Fei-Fei Li (Stanford Professor) – From Seeing to Doing (Nov 2022)


Chapters

00:00:29 The Evolution of Vision and Its Impact on Intelligence
00:02:57 Rapid Vision and Object Recognition: A Cornerstone of Human and Computer Intelligence
00:09:29 Evolution of Computer Vision from Hand-Designed Models to Deep Learning
00:14:08 Beyond Object Labeling: Scene Understanding and Relationships
00:23:06 Linking Perception with Action: The Role of Embodied Intelligence Systems
00:25:35 Robotic Learning for Unstructured Environments
00:29:41 Robotic Learning in Complex Environments: Challenges and Opportunities
00:38:11 Behavior: A Benchmark for Everyday Household Activities in Virtual Environments
00:44:01 Simulating Realistic Embodied AI Environments for Benchmarking and Training
00:47:52 Challenges and Opportunities in Robotic Learning

Abstract

Exploring the Evolution and Future of Vision and Intelligence: From the Cambrian Explosion to Embodied AI

The Dawn of Vision: Triggering the Cambrian Explosion

About 540 million years ago, animals lived in a simple world with few species. Animal life in the primordial soup was characterized by limited complexity and diversity. Then came the Cambrian explosion, a sudden increase in animal species that occurred over a short geological period. This event resulted in a diverse range of animals with different shapes and behaviors, forever transforming the animal kingdom. Various theories attempt to explain the Cambrian explosion, including climate change and chemical changes in the water. One prominent theory suggests that the sudden evolution of vision triggered this dramatic surge in diversity.

The ability to see and sense the world led to an evolutionary arms race, where animals either evolved or faced extinction. Vision became a primary sensing apparatus for most animals, providing a significant advantage in survival and reproduction. This fundamental shift not only reshaped the animal kingdom but also set the stage for complex interactions and survival strategies based on visual perception.

Human Vision: The Cornerstone of Our Interaction with the World

For humans, vision is central to survival, navigation, manipulation, interaction, and understanding the world.
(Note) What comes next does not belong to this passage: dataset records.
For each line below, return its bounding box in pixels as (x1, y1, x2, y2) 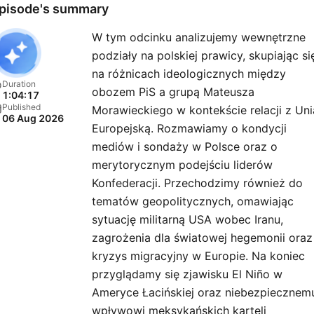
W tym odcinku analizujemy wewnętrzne (92, 29, 306, 44)
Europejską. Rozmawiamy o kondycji (92, 121, 287, 135)
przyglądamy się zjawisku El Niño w (92, 266, 282, 281)
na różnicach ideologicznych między (92, 66, 286, 81)
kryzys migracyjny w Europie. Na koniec (92, 248, 305, 263)
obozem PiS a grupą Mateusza (92, 84, 254, 99)
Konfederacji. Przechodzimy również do (92, 175, 303, 190)
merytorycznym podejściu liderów (92, 157, 273, 172)
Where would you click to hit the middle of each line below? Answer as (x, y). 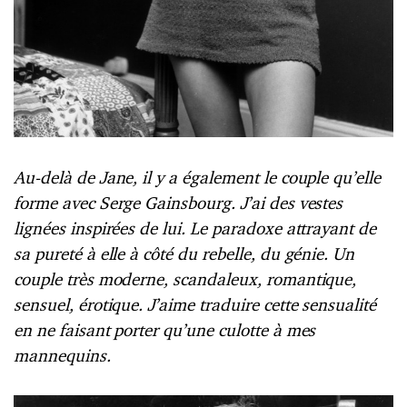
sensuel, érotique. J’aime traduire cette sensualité (195, 305)
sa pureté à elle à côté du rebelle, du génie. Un (184, 254)
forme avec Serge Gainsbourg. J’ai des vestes (179, 203)
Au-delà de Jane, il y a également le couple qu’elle (198, 178)
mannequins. (62, 356)
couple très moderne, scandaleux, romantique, (185, 279)
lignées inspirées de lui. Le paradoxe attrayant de (195, 228)
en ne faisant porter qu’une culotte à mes (165, 330)
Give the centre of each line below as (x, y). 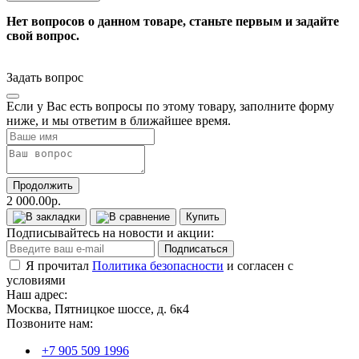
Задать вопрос (45, 77)
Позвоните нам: (50, 323)
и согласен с (258, 265)
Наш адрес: (37, 294)
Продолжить (43, 185)
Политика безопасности (158, 265)
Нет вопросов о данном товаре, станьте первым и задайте (173, 21)
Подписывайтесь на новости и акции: (110, 232)
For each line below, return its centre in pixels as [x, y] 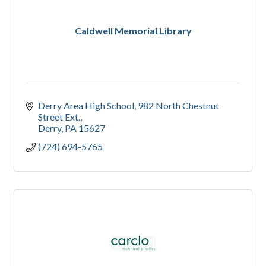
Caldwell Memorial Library [133, 31]
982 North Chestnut [178, 106]
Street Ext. [59, 117]
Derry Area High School [86, 106]
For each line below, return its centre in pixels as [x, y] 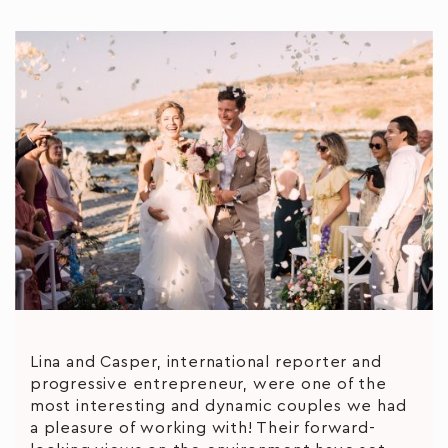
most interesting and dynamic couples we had [218, 405]
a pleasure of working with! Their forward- [203, 427]
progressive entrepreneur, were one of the [208, 383]
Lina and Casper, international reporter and [206, 361]
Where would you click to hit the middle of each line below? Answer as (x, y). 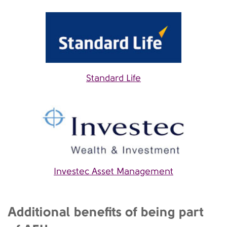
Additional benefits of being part (106, 212)
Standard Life (113, 78)
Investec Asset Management (113, 172)
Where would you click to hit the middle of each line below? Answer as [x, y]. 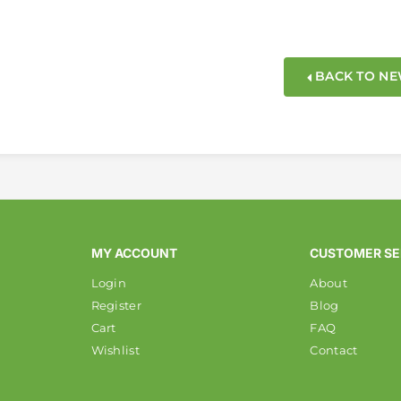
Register [116, 305]
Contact [334, 350]
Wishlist [115, 350]
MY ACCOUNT [134, 252]
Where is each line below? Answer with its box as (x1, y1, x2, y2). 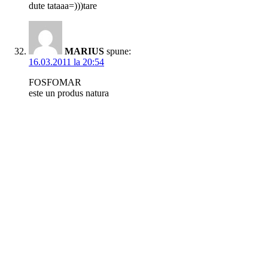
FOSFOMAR (29, 77, 81, 88)
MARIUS (65, 46, 104, 57)
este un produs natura (29, 88, 109, 99)
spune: (106, 46, 131, 57)
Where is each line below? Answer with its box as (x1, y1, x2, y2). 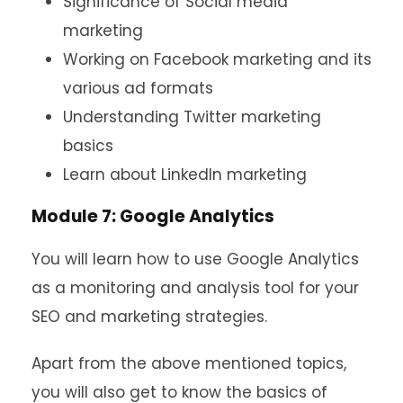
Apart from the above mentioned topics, (31, 353, 346, 375)
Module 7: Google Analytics (31, 204, 274, 229)
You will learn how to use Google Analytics (31, 248, 359, 271)
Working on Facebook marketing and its (63, 49, 372, 71)
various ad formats (63, 77, 213, 100)
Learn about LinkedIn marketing (63, 164, 307, 186)
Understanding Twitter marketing (63, 106, 321, 129)
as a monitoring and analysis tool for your (31, 277, 359, 300)

A staggering 50% of our neocortex is dedicated to visual processing, underscoring the importance of visual intelligence in our daily lives. The rapid comprehension of scenes, the ability to recognize objects in milliseconds, and the challenge of deciphering complex visual environments are all testament to the sophistication of human visual intelligence.

Visual Intelligence: From Scene Understanding to Object Recognition

Advancements in understanding visual intelligence have been monumental, especially in the fields of rapid scene understanding, object recognition, and the challenges posed by diverse visual inputs. Early attempts at object recognition in computer science involved creating hand-crafted models, which evolved into statistical machine learning approaches. The introduction of large-scale datasets like ImageNet further revolutionized the field, leading to the development of convolutional neural networks and deep learning techniques that dramatically improved object recognition accuracy.

Beyond Object Labeling: Deepening Understanding of Scenes

Recent progress in computer vision has moved beyond mere object labeling. The introduction of scene graphs and datasets like Visual Genome and Action Genome has enabled a more profound understanding of the relationships and interactions within a scene. These advancements are critical in enhancing algorithms for visual relationship estimation and generating detailed captions and narratives for images, pushing the boundaries of how machines interpret and interact with visual data.

Perception and Action: The Dynamic Duo

Vision is not just about understanding the world; it’s also about participating in it. The relationship between perception and behavior is active and dynamic in the animal world, and this is reflected in the design of embodied AI systems. Embodied AI agents, whether robots or computer simulations, have the ability to perceive their surroundings and take actions to interact with them. This embodied approach allows AI systems to learn more naturally and develop a deeper understanding of the world.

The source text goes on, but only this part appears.